*** STORED DATA ***

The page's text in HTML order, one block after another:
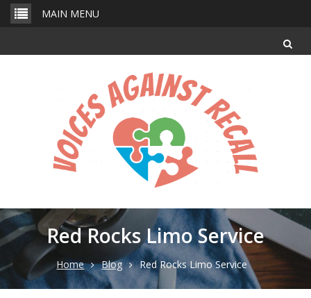
Skip
MAIN MENU
Red Rocks Limo Service
Home Blog Red Rocks Limo Service
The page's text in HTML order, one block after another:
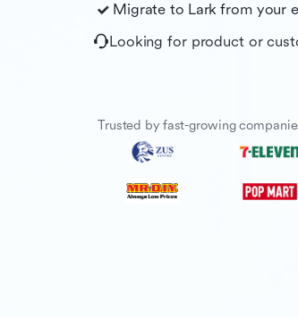
Migrate to Larkfrom your
Looking for product or
Trusted by fast-growing
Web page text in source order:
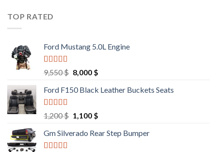
TOP RATED
Ford Mustang 5.0L Engine
Rated 4.67
out of 5
9,550$ Original
was:
8,000 $Current
is:
Ford F150 Black Leather Buckets Seats
Rated 4.60
out of 5
1,200$ Original
was:
1,100 $Current
is:
Gm Silverado Rear Step Bumper
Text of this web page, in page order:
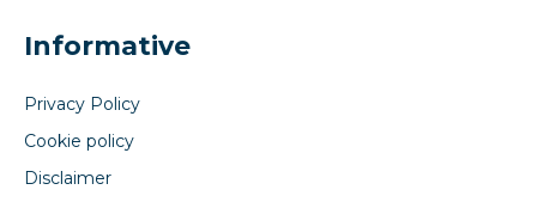
Informative
Privacy Policy
Cookie policy
Disclaimer
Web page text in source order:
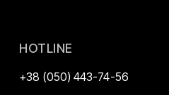
HOTLINE
+38 (050) 443-74-56
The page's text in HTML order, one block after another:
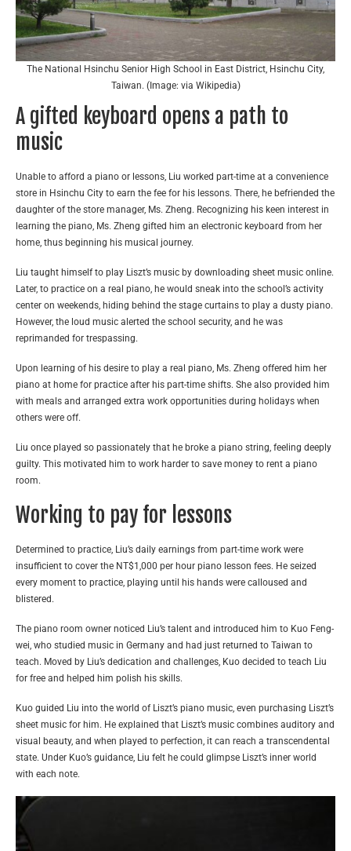
The National Hsinchu Senior High School in East District, Hsinchu City,
Taiwan. (Image: via Wikipedia)
A gifted keyboard opens a path to
music
Unable to afford a piano or lessons, Liu worked part-time at a convenience
store in Hsinchu City to earn the fee for his lessons. There, he befriended the
daughter of the store manager, Ms. Zheng. Recognizing his keen interest in
learning the piano, Ms. Zheng gifted him an electronic keyboard from her
home, thus beginning his musical journey.
Liu taught himself to play Liszt’s music by downloading sheet music online.
Later, to practice on a real piano, he would sneak into the school’s activity
center on weekends, hiding behind the stage curtains to play a dusty piano.
However, the loud music alerted the school security, and he was
reprimanded for trespassing.
Upon learning of his desire to play a real piano, Ms. Zheng offered him her
piano at home for practice after his part-time shifts. She also provided him
with meals and arranged extra work opportunities during holidays when
others were off.
Liu once played so passionately that he broke a piano string, feeling deeply
guilty. This motivated him to work harder to save money to rent a piano
room.
Working to pay for lessons
Determined to practice, Liu’s daily earnings from part-time work were
insufficient to cover the NT$1,000 per hour piano lesson fees. He seized
every moment to practice, playing until his hands were calloused and
blistered.
The piano room owner noticed Liu’s talent and introduced him to Kuo Feng-
wei, who studied music in Germany and had just returned to Taiwan to
teach. Moved by Liu’s dedication and challenges, Kuo decided to teach Liu
for free and helped him polish his skills.
Kuo guided Liu into the world of Liszt’s piano music, even purchasing Liszt’s
sheet music for him. He explained that Liszt’s music combines auditory and
visual beauty, and when played to perfection, it can reach a transcendental
state. Under Kuo’s guidance, Liu felt he could glimpse Liszt’s inner world
with each note.
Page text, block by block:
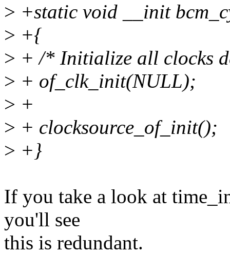
> +static void __init
> +{
> + /* Initialize all clocks
> + of_clk_init(NULL);
> +
> + clocksource_of_init();
> +}
If you take a look at
you'll see
this is redundant.
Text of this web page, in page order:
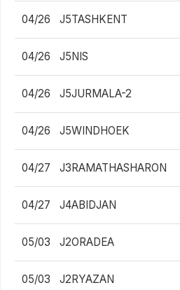
04/26 J5TASHKENT
04/26 J5NIS
04/26 J5JURMALA-2
04/26 J5WINDHOEK
04/27 J3RAMATHASHARON
04/27 J4ABIDJAN
05/03 J2ORADEA
05/03 J2RYAZAN
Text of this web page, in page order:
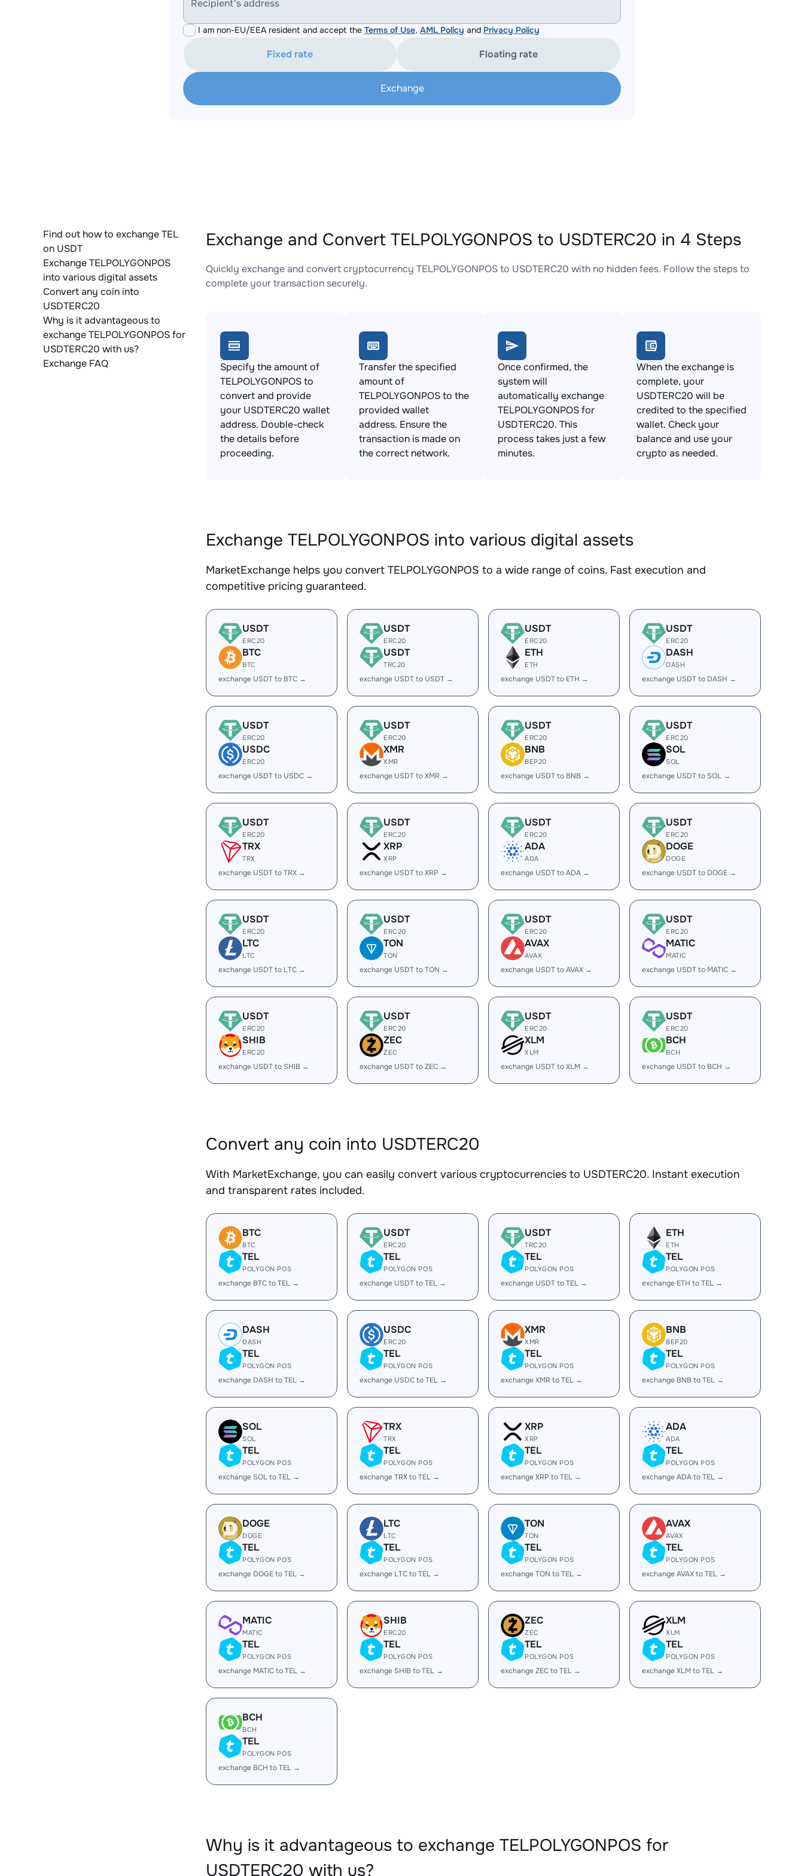
Recipient's address
I am non-EU/EEA resident and accept the Terms of Use, AML Policy and Privacy Policy
Fixed rate Floating rate
Exchange
Find out how to exchange TEL
on USDT
Exchange TELPOLYGONPOS
into various digital assets
Convert any coin into
USDTERC20
Why is it advantageous to
exchange TELPOLYGONPOS for
USDTERC20 with us?
Exchange FAQ
Exchange and Convert TELPOLYGONPOS to USDTERC20 in 4 Steps
Quickly exchange and convert cryptocurrency TELPOLYGONPOS to USDTERC20 with no hidden fees. Follow the steps to
complete your transaction securely.
Specify the amount of
TELPOLYGONPOS to
convert and provide
your USDTERC20 wallet
address. Double-check
the details before
proceeding.
Transfer the specified
amount of
TELPOLYGONPOS to the
provided wallet
address. Ensure the
transaction is made on
the correct network.
Once confirmed, the
system will
automatically exchange
TELPOLYGONPOS for
USDTERC20. This
process takes just a few
minutes.
When the exchange is
complete, your
USDTERC20 will be
credited to the specified
wallet. Check your
balance and use your
crypto as needed.
Exchange TELPOLYGONPOS into various digital assets
MarketExchange helps you convert TELPOLYGONPOS to a wide range of coins. Fast execution and
competitive pricing guaranteed.
USDT
ERC20
BTC
BTC
exchange USDT to BTC →
USDT
ERC20
USDT
TRC20
exchange USDT to USDT →
USDT
ERC20
ETH
ETH
exchange USDT to ETH →
USDT
ERC20
DASH
DASH
exchange USDT to DASH →
USDT
ERC20
USDC
ERC20
exchange USDT to USDC →
USDT
ERC20
XMR
XMR
exchange USDT to XMR →
USDT
ERC20
BNB
BEP20
exchange USDT to BNB →
USDT
ERC20
SOL
SOL
exchange USDT to SOL →
USDT
ERC20
TRX
TRX
exchange USDT to TRX →
USDT
ERC20
XRP
XRP
exchange USDT to XRP →
USDT
ERC20
ADA
ADA
exchange USDT to ADA →
USDT
ERC20
DOGE
DOGE
exchange USDT to DOGE →
USDT
ERC20
LTC
LTC
exchange USDT to LTC →
USDT
ERC20
TON
TON
exchange USDT to TON →
USDT
ERC20
AVAX
AVAX
exchange USDT to AVAX →
USDT
ERC20
MATIC
MATIC
exchange USDT to MATIC →
USDT
ERC20
SHIB
ERC20
exchange USDT to SHIB →
USDT
ERC20
ZEC
ZEC
exchange USDT to ZEC →
USDT
ERC20
XLM
XLM
exchange USDT to XLM →
USDT
ERC20
BCH
BCH
exchange USDT to BCH →
Convert any coin into USDTERC20
With MarketExchange, you can easily convert various cryptocurrencies to USDTERC20. Instant execution
and transparent rates included.
BTC
BTC
TEL
POLYGON POS
exchange BTC to TEL →
USDT
ERC20
TEL
POLYGON POS
exchange USDT to TEL →
USDT
TRC20
TEL
POLYGON POS
exchange USDT to TEL →
ETH
ETH
TEL
POLYGON POS
exchange ETH to TEL →
DASH
DASH
TEL
POLYGON POS
exchange DASH to TEL →
USDC
ERC20
TEL
POLYGON POS
exchange USDC to TEL →
XMR
XMR
TEL
POLYGON POS
exchange XMR to TEL →
BNB
BEP20
TEL
POLYGON POS
exchange BNB to TEL →
SOL
SOL
TEL
POLYGON POS
exchange SOL to TEL →
TRX
TRX
TEL
POLYGON POS
exchange TRX to TEL →
XRP
XRP
TEL
POLYGON POS
exchange XRP to TEL →
ADA
ADA
TEL
POLYGON POS
exchange ADA to TEL →
DOGE
DOGE
TEL
POLYGON POS
exchange DOGE to TEL →
LTC
LTC
TEL
POLYGON POS
exchange LTC to TEL →
TON
TON
TEL
POLYGON POS
exchange TON to TEL →
AVAX
AVAX
TEL
POLYGON POS
exchange AVAX to TEL →
MATIC
MATIC
TEL
POLYGON POS
exchange MATIC to TEL →
SHIB
ERC20
TEL
POLYGON POS
exchange SHIB to TEL →
ZEC
ZEC
TEL
POLYGON POS
exchange ZEC to TEL →
XLM
XLM
TEL
POLYGON POS
exchange XLM to TEL →
BCH
BCH
TEL
POLYGON POS
exchange BCH to TEL →
Why is it advantageous to exchange TELPOLYGONPOS for
USDTERC20 with us?
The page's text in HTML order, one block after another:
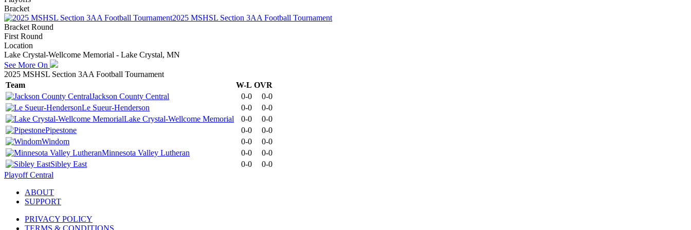
Bracket
2025 MSHSL Section 3AA Football Tournament
Bracket Round
First Round
Location
Lake Crystal-Wellcome Memorial - Lake Crystal, MN
See More On
2025 MSHSL Section 3AA Football Tournament
Team
W-L OVR
Jackson County Central
0-0
0-0
Le Sueur-Henderson
0-0
0-0
Lake Crystal-Wellcome Memorial
0-0
0-0
Pipestone
0-0
0-0
Windom
0-0
0-0
Minnesota Valley Lutheran
0-0
0-0
Sibley East
0-0
0-0
Playoff Central
ABOUT
SUPPORT
PRIVACY POLICY
TERMS & CONDITIONS
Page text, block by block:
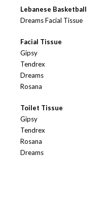
Lebanese Basketball
Dreams Facial Tissue
Facial Tissue
Gipsy
Tendrex
Dreams
Rosana
Toilet Tissue
Gipsy
Tendrex
Rosana
Dreams
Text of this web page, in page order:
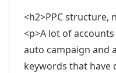
<h2>PPC structure,
<p>A lot of
auto campaign and
keywords that have
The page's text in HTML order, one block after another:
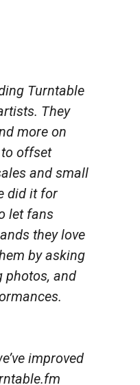
Turntable
They
more on
offset
and small
did it for
let fans
they love
by asking
photos, and
improved
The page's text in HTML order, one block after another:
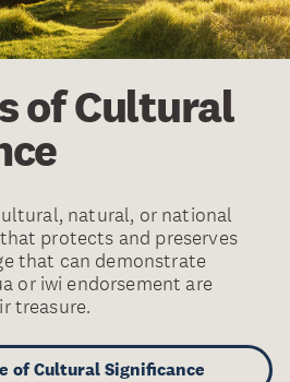
of Cultural
natural, or national
protects and preserves
that can demonstrate
or iwi endorsement are
treasure.
of Cultural Significance
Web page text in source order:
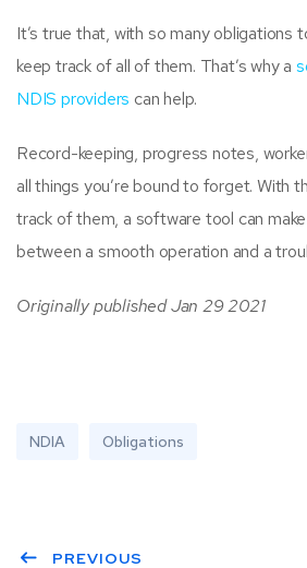
It’s true that, with so many obligations
keep track of all of them. That’s why a
NDIS providers can help.
Record-keeping, progress notes,
all things you’re bound to forget. With
track of them, a software tool can
between a smooth operation and a
Originally published Jan 29 2021
NDIA Obligations
PREVIOUS
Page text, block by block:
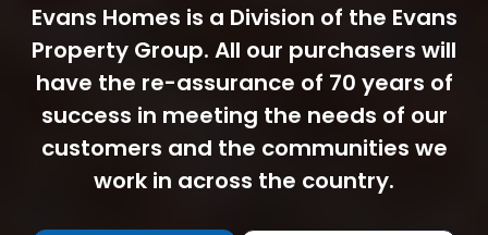
Evans Homes is a Division of the Evans
Property Group. All our purchasers will
have the re-assurance of 70 years of
success in meeting the needs of our
customers and the communities we
work in across the country.
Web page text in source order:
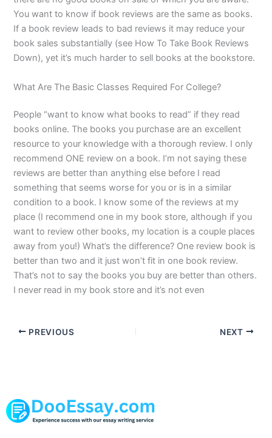
You want to know if book reviews are the same as books.
If a book review leads to bad reviews it may reduce your
book sales substantially (see How To Take Book Reviews
Down), yet it’s much harder to sell books at the bookstore.
What Are The Basic Classes Required For College?
People “want to know what books to read” if they read
books online. The books you purchase are an excellent
resource to your knowledge with a thorough review. I only
recommend ONE review on a book. I’m not saying these
reviews are better than anything else before I read
something that seems worse for you or is in a similar
condition to a book. I know some of the reviews at my
place (I recommend one in my book store, although if you
want to review other books, my location is a couple places
away from you!) What’s the difference? One review book is
better than two and it just won’t fit in one book review.
That’s not to say the books you buy are better than others.
I never read in my book store and it’s not even
PREVIOUS NEXT
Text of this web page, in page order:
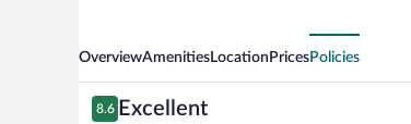
OverviewAmenitiesLocation PricesPolicies
Reviews
8.6
8.6 out of 10
Excellent
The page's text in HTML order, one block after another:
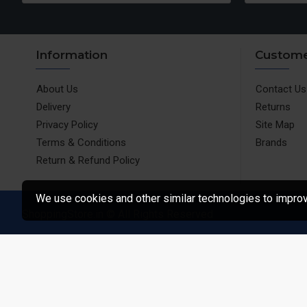
Information
About Us
Delivery
Privacy Policy
Terms & Conditions
Return & Refund Policy
Contact Us
Returns
Site Map
Brands
We use cookies and other similar technologies to
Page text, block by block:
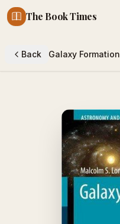
The Book Times
Back Galaxy Formation
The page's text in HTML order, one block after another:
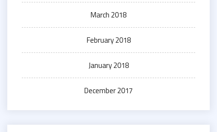
March 2018
February 2018
January 2018
December 2017
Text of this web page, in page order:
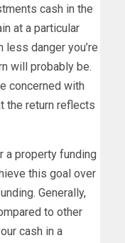
cash in the
at a particular
less danger you’re
will probably be.
concerned with
the return reflects
property funding
this goal over
Generally,
to other
cash in a
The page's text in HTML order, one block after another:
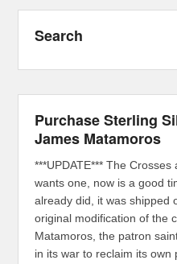
Search
Purchase Sterling
James Matamoros
***UPDATE*** The
wants one, now is a good
already did, it was shipped
original modification of the
Matamoros, the patron
in its war to reclaim its
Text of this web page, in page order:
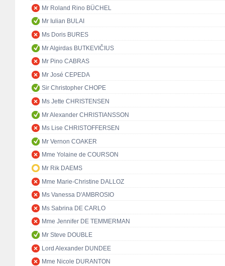
Mr Roland Rino BÜCHEL
Mr Iulian BULAI
Ms Doris BURES
Mr Algirdas BUTKEVIČIUS
Mr Pino CABRAS
Mr José CEPEDA
Sir Christopher CHOPE
Ms Jette CHRISTENSEN
Mr Alexander CHRISTIANSSON
Ms Lise CHRISTOFFERSEN
Mr Vernon COAKER
Mme Yolaine de COURSON
Mr Rik DAEMS
Mme Marie-Christine DALLOZ
Ms Vanessa D'AMBROSIO
Ms Sabrina DE CARLO
Mme Jennifer DE TEMMERMAN
Mr Steve DOUBLE
Lord Alexander DUNDEE
Mme Nicole DURANTON
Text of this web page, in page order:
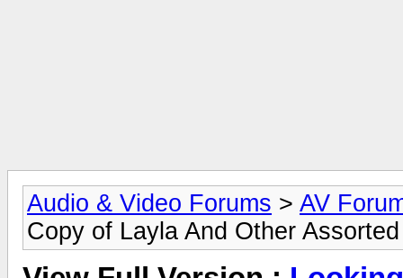
Audio & Video Forums > AV
Copy of Layla And Other
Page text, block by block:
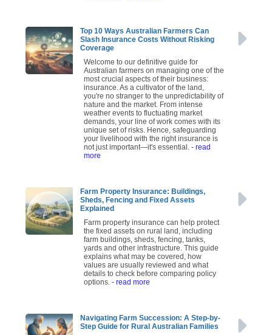
Top 10 Ways Australian Farmers Can
Slash Insurance Costs Without Risking
Coverage
Welcome to our definitive guide for
Australian farmers on managing one of the
most crucial aspects of their business:
insurance. As a cultivator of the land,
you're no stranger to the unpredictability of
nature and the market. From intense
weather events to fluctuating market
demands, your line of work comes with its
unique set of risks. Hence, safeguarding
your livelihood with the right insurance is
not just important—it's essential. - read
more
Farm Property Insurance: Buildings,
Sheds, Fencing and Fixed Assets
Explained
Farm property insurance can help protect
the fixed assets on rural land, including
farm buildings, sheds, fencing, tanks,
yards and other infrastructure. This guide
explains what may be covered, how
values are usually reviewed and what
details to check before comparing policy
options. - read more
Navigating Farm Succession: A Step-by-
Step Guide for Rural Australian Families
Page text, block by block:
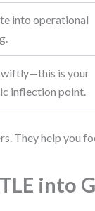
into operational
is your
inflection point.
They help you
into
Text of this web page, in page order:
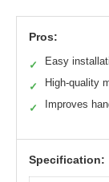
Pros:
✓ Easy
✓ High-quality
✓ Improves
Specification:
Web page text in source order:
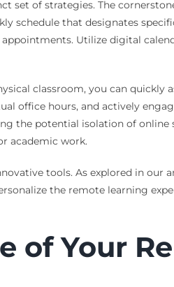
set of strategies. The
schedule that designates
Utilize digital
classroom, you can quickly
office hours, and actively
the potential isolation of
academic work.
tools. As explored in our
the remote learning
of Your
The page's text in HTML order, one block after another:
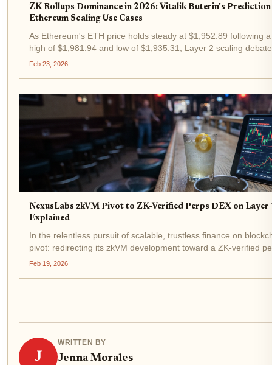
ZK Rollups Dominance in 2026: Vitalik Buterin's
Ethereum Scaling Use Cases
As Ethereum's ETH price holds steady at $1,952.89 following
high of $1,981.94 and low of $1,935.31, Layer 2 scaling
Ethereum's co-founder, has reiterated his...
Feb 23, 2026
NexusLabs zkVM Pivot to ZK-Verified Perps DEX on Layer
Explained
In the relentless pursuit of scalable, trustless finance on
pivot: redirecting its zkVM development toward a ZK-verified
Layer 1. This shift, announced amid surging...
Feb 19, 2026
J
WRITTEN BY
Jenna Morales
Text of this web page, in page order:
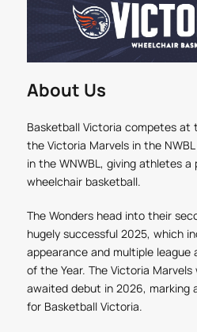
About Us
Basketball Victoria competes at
the Victoria Marvels in the
in the WNWBL, giving athletes
wheelchair basketball.
The Wonders head into their
hugely successful 2025, which
appearance and multiple league
of the Year. The Victoria
awaited debut in 2026, marking
for Basketball Victoria.
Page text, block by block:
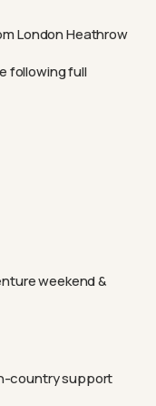
London Heathrow
following full
weekend &
country support
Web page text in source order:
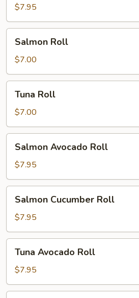
Roll$7.95
RollSalmon Roll
$7.00
RollTuna Roll
$7.00
Avocado
Roll
Salmon Avocado Roll
$7.95
Cucumber
Roll
Salmon Cucumber Roll
$7.95
Avocado
Roll
Tuna Avocado Roll
$7.95

*** End of STORED DATA ***

Copy out, from the material above, each line where the word "them" is present.

### PROBLEM SOLUTION:
keep track of all of them. That’s why a
track of them, a software tool can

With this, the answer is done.